By MARSHA MERCER
Novelist Henry James said the two most beautiful
words in the English language are summer afternoon. I’d say that on any summer
afternoon, the two words that bring joy and hope are “Play ball!”
What better escape from the bizarre
2016 presidential race and assorted national and international crises than an
afternoon or evening outside at the ball park? In August, we may dream about
October but we don’t fret. Much.
In the nation’s capital, baseball
comes with a side of presidential history. At other
major league ballparks, sausages or pierogies are racing mascots, but in Washington
it’s the Racing Presidents who compete in a fourth-inning sprint down the warning
track and foul line. They are George Washington, Thomas Jefferson, Abraham
Lincoln, Theodore Roosevelt, William Howard Taft and, as of last month, Calvin
Coolidge.
Silent Cal seemed an odd addition to
the presidents, but he did attend 10 baseball games while he was in office from
1923 to 1929. He was the first president to attend a World Series opener and
the first to throw out a first pitch at a World Series game.
Coolidge didn’t lose an election in 30
years in politics, so he was thought lucky. Fans credited the “Coolidge luck”
with the Washington Senators’ winning two of their three pennants. They won the
1924 World Series and the American League championships in 1925, during his
tenure.
These
days, a president who ventures into a stadium may get booed. That’s what
happened when President Barack Obama threw out the first pitch of the season at
Nationals Park in 2010. What did he expect when he put on a Chicago White Sox
cap?
Coolidge wasn’t much of a baseball fan,
but his wife, first lady Grace Coolidge, was.
Called the “first lady of baseball,” she
kept a scorecard at games and when she couldn’t be there in person listened on
the radio. The Coolidges were in the stands at the first game of the 1924 World
Series, when the president decided it was time to go back to the White House. The
score was 2-2 in the ninth inning.
“When he rose to leave, the first
lady, resplendent in her `good luck’ necklace of seven ivory elephants,
snapped, `Where do you think you’re going? You sit down,’ seizing his coattails
to emphasize her point. Coolidge obeyed and stayed on to see the Giants win in
extra innings,” William Bushong, chief historian of the White House Historical
Association, writes in an essay.
Grace Coolidge told a presidential
historian that her husband never played baseball or any other sport, and “He
did not share my enthusiasm for baseball,” John Sayle Watterson reports in his
2009 book, “The Games Presidents Play: Sports and the Presidency.”

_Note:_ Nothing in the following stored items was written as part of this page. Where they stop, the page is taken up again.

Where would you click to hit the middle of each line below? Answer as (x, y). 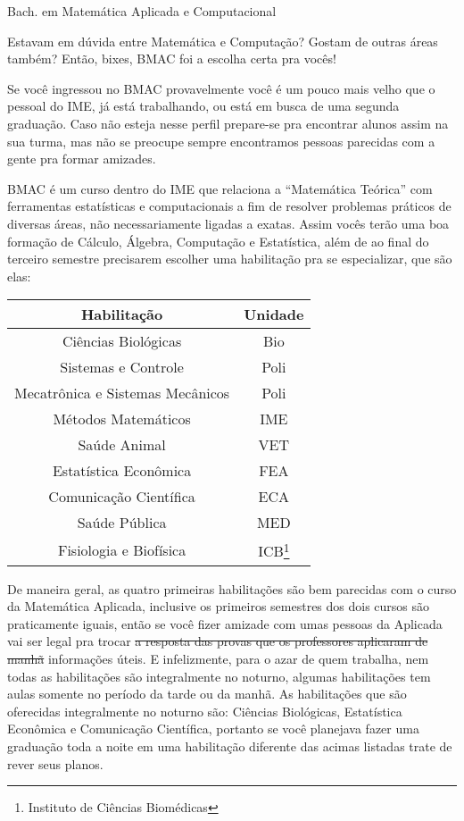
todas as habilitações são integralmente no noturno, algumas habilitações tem (219, 676)
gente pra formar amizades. (82, 159)
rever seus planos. (55, 763)
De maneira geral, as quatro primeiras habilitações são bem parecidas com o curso (232, 588)
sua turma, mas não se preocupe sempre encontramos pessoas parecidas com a (221, 141)
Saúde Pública (122, 523)
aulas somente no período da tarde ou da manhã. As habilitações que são (207, 694)
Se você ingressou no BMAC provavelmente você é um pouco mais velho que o (221, 88)
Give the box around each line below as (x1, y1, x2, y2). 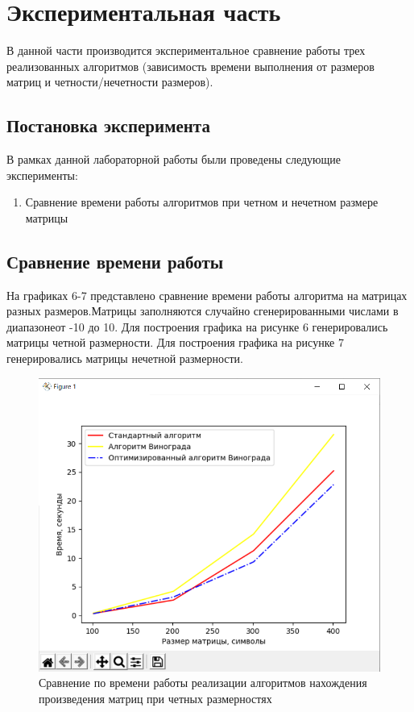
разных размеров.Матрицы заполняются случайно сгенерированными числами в (6, 302, 399, 319)
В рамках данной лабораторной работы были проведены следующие (6, 151, 342, 168)
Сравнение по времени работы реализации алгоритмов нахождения (39, 674, 367, 691)
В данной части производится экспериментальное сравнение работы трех (6, 42, 366, 59)
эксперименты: (6, 166, 78, 183)
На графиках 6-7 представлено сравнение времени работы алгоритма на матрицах (6, 286, 408, 303)
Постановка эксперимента (6, 113, 210, 138)
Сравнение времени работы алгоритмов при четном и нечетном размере (25, 194, 379, 210)
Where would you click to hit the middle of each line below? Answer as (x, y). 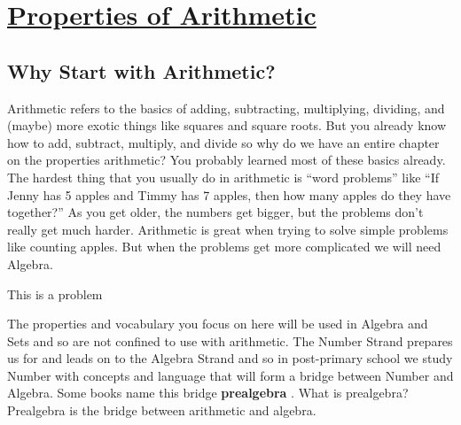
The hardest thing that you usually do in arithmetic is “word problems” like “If (223, 177)
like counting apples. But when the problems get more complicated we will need (224, 247)
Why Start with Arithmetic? (141, 70)
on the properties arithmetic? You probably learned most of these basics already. (227, 160)
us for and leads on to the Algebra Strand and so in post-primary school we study (230, 358)
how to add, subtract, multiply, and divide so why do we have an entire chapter (223, 142)
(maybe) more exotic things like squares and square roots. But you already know (227, 125)
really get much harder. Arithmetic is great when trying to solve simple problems (228, 229)
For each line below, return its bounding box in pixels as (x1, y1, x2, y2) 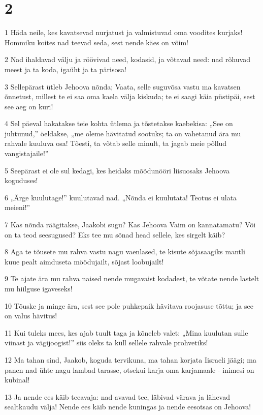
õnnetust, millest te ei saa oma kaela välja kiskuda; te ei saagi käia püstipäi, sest (5, 91, 255, 102)
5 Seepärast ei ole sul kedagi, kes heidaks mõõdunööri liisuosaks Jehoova (5, 165, 230, 175)
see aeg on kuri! (5, 101, 53, 111)
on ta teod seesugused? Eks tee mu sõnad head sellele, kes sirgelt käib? (5, 229, 225, 240)
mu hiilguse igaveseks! (5, 283, 73, 293)
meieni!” (5, 202, 30, 213)
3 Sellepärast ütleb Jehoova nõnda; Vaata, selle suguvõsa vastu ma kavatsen (5, 81, 241, 92)
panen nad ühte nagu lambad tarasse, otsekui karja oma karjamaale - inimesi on (5, 364, 254, 375)
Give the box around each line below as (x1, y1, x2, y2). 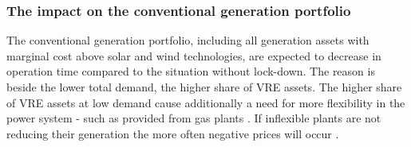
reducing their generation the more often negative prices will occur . (6, 125, 339, 141)
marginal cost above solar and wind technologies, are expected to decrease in (6, 47, 381, 64)
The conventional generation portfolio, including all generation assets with (6, 32, 370, 48)
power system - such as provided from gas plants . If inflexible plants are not (6, 110, 381, 126)
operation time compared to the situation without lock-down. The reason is (6, 63, 375, 79)
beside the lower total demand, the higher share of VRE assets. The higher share (6, 79, 402, 95)
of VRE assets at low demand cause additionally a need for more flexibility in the (6, 94, 405, 110)
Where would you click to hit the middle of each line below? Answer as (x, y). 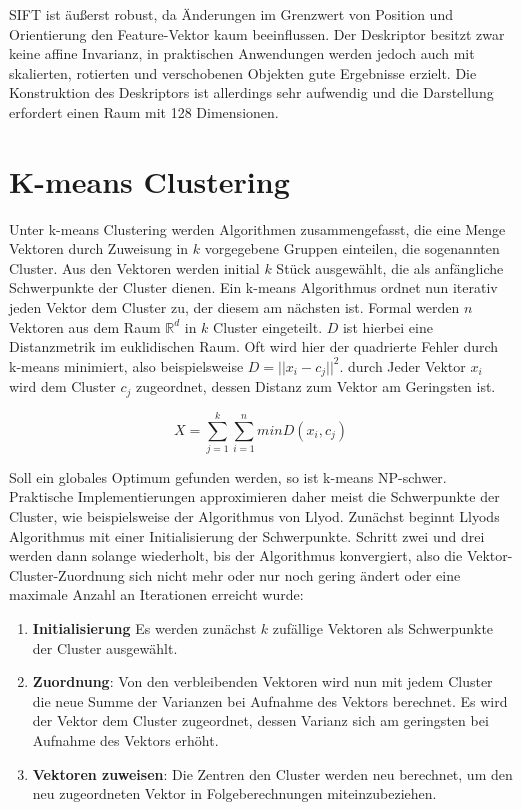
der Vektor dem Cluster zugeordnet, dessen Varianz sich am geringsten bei (260, 720)
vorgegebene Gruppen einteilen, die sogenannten (352, 248)
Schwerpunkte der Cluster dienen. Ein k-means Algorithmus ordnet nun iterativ (253, 287)
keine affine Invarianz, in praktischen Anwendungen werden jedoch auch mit (242, 53)
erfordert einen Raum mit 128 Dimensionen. (144, 111)
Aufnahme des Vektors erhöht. (125, 740)
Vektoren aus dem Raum (85, 326)
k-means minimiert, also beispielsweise (126, 365)
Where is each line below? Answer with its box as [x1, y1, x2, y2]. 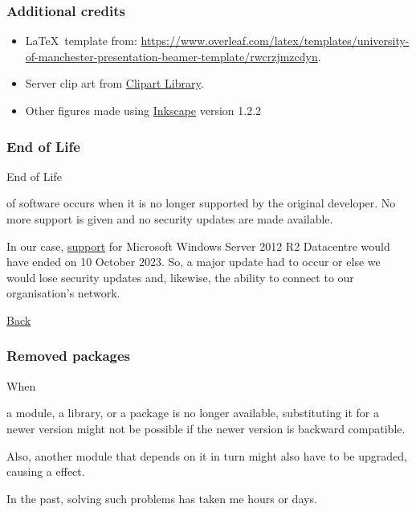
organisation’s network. [6, 285, 120, 301]
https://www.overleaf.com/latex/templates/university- [141, 32, 410, 49]
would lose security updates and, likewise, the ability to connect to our [6, 268, 354, 285]
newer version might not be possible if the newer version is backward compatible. [6, 420, 406, 436]
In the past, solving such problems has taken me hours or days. [6, 489, 317, 506]
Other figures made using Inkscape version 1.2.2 [25, 102, 262, 118]
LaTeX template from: [25, 32, 137, 49]
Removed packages [6, 346, 131, 366]
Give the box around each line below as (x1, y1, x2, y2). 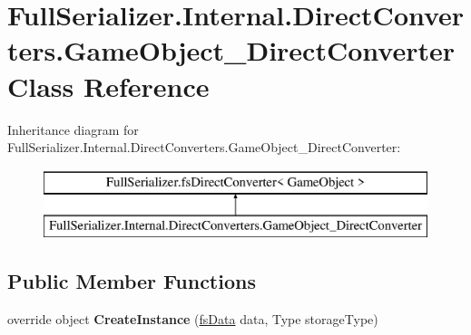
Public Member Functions (7, 267, 256, 295)
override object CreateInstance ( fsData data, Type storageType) (7, 310, 378, 329)
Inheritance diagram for (7, 120, 139, 139)
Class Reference (7, 67, 210, 104)
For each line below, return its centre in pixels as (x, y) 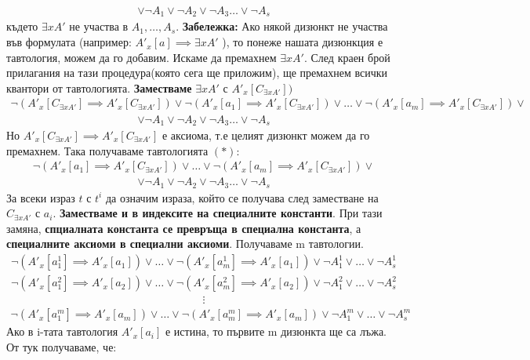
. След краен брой (347, 57)
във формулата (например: (69, 42)
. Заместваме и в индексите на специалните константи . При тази (218, 213)
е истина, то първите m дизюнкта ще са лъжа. (276, 331)
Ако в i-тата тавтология (62, 331)
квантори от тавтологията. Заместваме (99, 87)
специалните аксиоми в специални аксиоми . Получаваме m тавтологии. (185, 244)
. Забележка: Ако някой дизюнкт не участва (282, 26)
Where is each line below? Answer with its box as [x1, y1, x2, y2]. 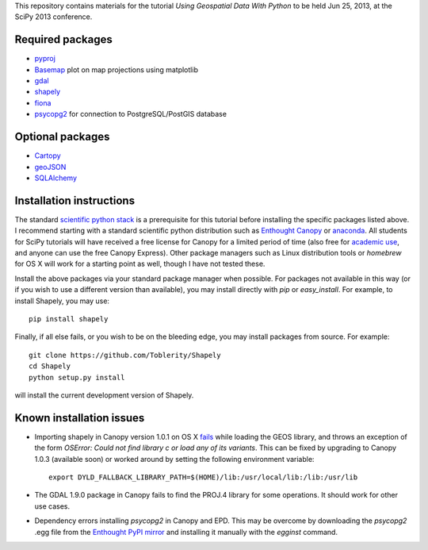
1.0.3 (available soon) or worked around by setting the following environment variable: [34, 454, 315, 463]
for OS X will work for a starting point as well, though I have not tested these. [14, 259, 266, 269]
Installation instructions [14, 194, 135, 207]
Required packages [14, 33, 113, 47]
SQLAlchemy [34, 173, 78, 183]
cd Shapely [29, 362, 71, 371]
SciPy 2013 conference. [14, 12, 93, 21]
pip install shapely [29, 314, 109, 323]
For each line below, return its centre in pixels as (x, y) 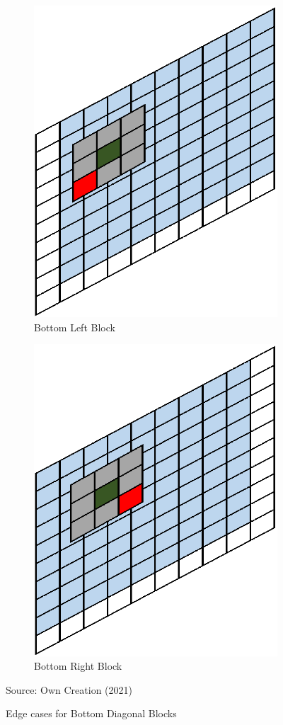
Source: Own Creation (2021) (69, 689)
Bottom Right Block (78, 666)
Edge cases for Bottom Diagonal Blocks (91, 713)
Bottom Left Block (75, 327)
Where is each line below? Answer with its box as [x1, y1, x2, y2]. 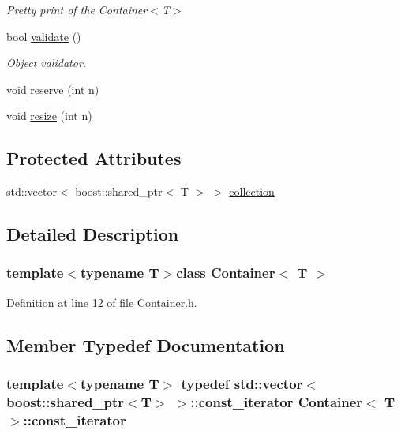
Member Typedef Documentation [6, 332, 285, 357]
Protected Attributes [6, 146, 182, 170]
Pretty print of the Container [6, 2, 148, 17]
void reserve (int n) [6, 80, 99, 97]
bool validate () [6, 28, 81, 44]
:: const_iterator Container [190, 391, 363, 411]
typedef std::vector [181, 374, 303, 394]
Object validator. [6, 54, 87, 71]
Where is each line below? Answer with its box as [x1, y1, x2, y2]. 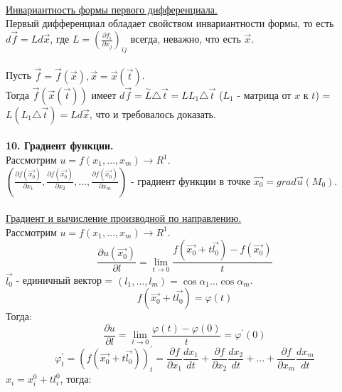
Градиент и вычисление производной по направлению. [6, 211, 242, 226]
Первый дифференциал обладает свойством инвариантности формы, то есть [6, 16, 334, 31]
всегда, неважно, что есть [130, 31, 241, 46]
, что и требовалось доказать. [89, 106, 216, 121]
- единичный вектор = [16, 272, 113, 287]
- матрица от [237, 87, 292, 102]
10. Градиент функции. [6, 138, 114, 153]
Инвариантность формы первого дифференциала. [6, 1, 218, 16]
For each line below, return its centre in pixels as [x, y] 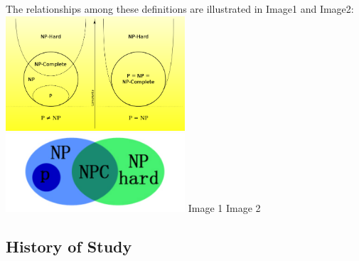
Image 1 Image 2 [224, 208]
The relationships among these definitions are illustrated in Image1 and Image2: [180, 9]
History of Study [69, 246]
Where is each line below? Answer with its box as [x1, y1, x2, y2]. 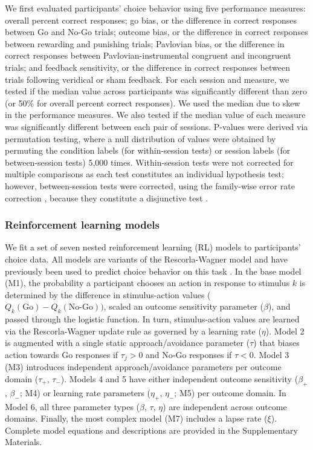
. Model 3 [253, 348, 289, 360]
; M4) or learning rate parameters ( [19, 386, 151, 399]
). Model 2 [265, 324, 305, 337]
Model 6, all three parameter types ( [5, 400, 140, 412]
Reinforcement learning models [5, 217, 160, 232]
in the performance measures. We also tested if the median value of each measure [5, 108, 306, 121]
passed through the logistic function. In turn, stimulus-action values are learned [5, 313, 300, 325]
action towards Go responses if [5, 348, 118, 360]
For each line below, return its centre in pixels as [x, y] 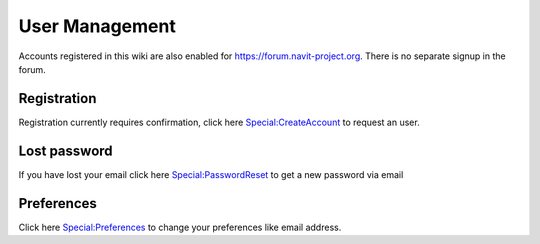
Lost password [66, 150]
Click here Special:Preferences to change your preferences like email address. [180, 227]
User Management [97, 26]
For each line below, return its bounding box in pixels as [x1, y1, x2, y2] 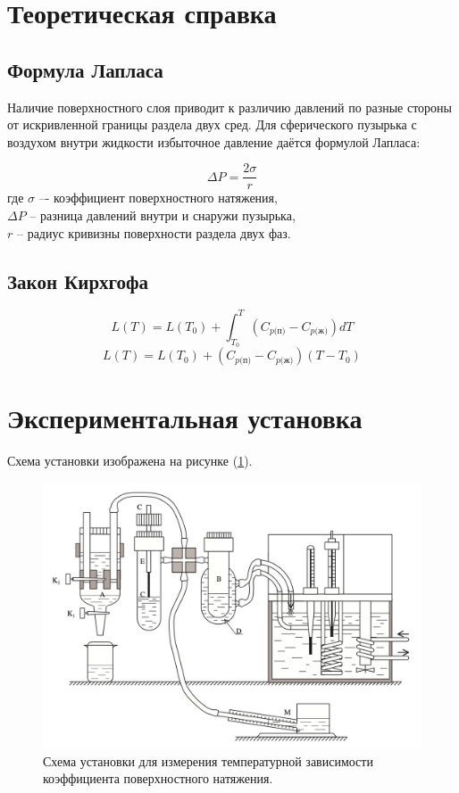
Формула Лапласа [7, 55, 163, 83]
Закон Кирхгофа [7, 267, 149, 294]
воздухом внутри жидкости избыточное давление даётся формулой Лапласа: [7, 132, 421, 151]
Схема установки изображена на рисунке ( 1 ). [7, 451, 253, 470]
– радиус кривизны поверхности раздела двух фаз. [16, 223, 291, 242]
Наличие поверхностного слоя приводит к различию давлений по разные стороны [7, 97, 452, 116]
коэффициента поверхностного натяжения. [43, 769, 273, 788]
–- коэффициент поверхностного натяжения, [38, 188, 278, 207]

Watterson knocks Coolidge as “athletically
challenged,” the worst natural athlete in presidential history from 1901 to
2005.
The new focus on Coolidge and baseball
is the result of an unusual partnership. For the first time, the historical
association, a nonprofit dedicated to preserving the White House and educating
the public, has joined in a multi-year agreement with a sports team, the
Nationals.
The 30th president is also the
subject of the association’s 2015 official Christmas ornament, which celebrates
Coolidge’s lighting in 1923 of the first national Christmas tree on the
Ellipse. The ornament is itself a Christmas tree with 14 decorations that
commemorate events in Coolidge’s life, including a baseball. An LED light is
incorporated in the design, another first.
Racing Presidents make personal
appearances outside the ball park, and Coolidge likely will be in demand. While
most
historians rank him among our worst presidents, blaming his policies for the
start of the Great Depression in 1929, Coolidge is the
darling of Tea Partiers and right-wing talkers, who love his disaffection for
big government and taxes.
Ronald Reagan put Coolidge’s portrait in the Oval
Office and praised his policies, and several books recently have tried to put
Coolidge’s policies in a better light.
Today’s Washington fans hope for a revival of the
Coolidge luck when they hear those magic words: “Play ball!”